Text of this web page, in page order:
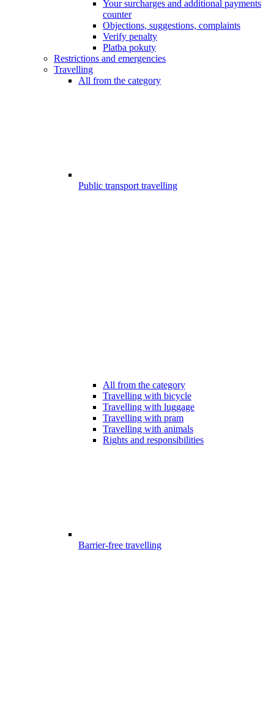
Your surcharges and additional payments
counter
Objections, suggestions, complaints
Verify penalty
Platba pokuty
Restrictions and emergencies
Travelling
All from the category
Public transport travelling
All from the category
Travelling with bicycle
Travelling with luggage
Travelling with pram
Travelling with animals
Rights and responsibilities
Barrier-free travelling
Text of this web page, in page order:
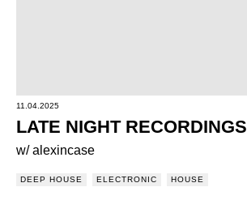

++++++++

Prompt >>
Each entry above should be returned exactly as written, minus its pictures.

Written answer >>
Text of this web page, in page order:
Your surcharges and additional payments
counter
Objections, suggestions, complaints
Verify penalty
Platba pokuty
Restrictions and emergencies
Travelling
All from the category
Public transport travelling
All from the category
Travelling with bicycle
Travelling with luggage
Travelling with pram
Travelling with animals
Rights and responsibilities
Barrier-free travelling
Text of this web page, in page order:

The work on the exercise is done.